A few small-scale studies have been conducted so far on AMI patients treated by primary PCI, investigating if depressed HRV maintains a correlation with long-term prognosis. Such studies did not reach clear conclusions. With the present work, the authors aimed at contributing and clarifying if parameters of HRV (in particular SDNN) could still be considered reliable prognostic indicators in primary-PCI-treated AMI patients.

While in the past depressed HRV had been identified as a reliable marker of poor prognosis after an AMI, this paper demonstrates that nowadays in AMI patients treated by early revascularization HRV has lost its prognostic significance. In addition, the paper is the first to report HRV parameters separately for patients with ST-elevation and Non-ST-elevation myocardial infarction.

The evaluation of simple HRV parameters does not seem to hold any more prognostic significance in AMI patients treated by early revascularization. Further studies are needed in these patients to identify reliable long-term prognostic indicators.
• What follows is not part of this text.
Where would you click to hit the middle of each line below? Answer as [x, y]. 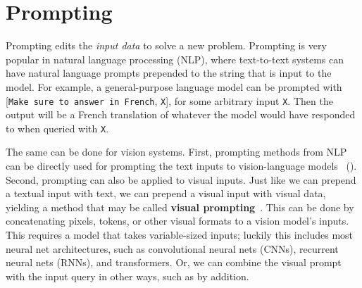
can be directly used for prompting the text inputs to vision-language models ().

HRV refers to the evaluation of the oscillations in the intervals between consecutive heart beats. They are determined by cyclic variations of sympathetic and parasympathetic autonomic influences on cardiac pace-maker cells, modulated by central and peripheral mechanisms (respiratory and vasomotor centres, fluctuations in arterial pressure, humoral factors). After an AMI, HRV usually presents various degrees of depression, linked to a marked increase of the sympathetic activity (probably due to abnormal geometry of the beating heart and consequent distortion of autonomic nervous endings). The most simple method of evaluating HRV is by statistical analysis of the time intervals between consecutive normal RR beats (“time domain” method); the standard deviation of these intervals (SDNN) has been used in our study. SDNN reflects all the cyclic components responsible for variability in the period of recording; for this reason, it has been used in various studies for assessment of risk after AMI.

The authros analysed the potential prognosis of HRV in patients treated with primary PCI.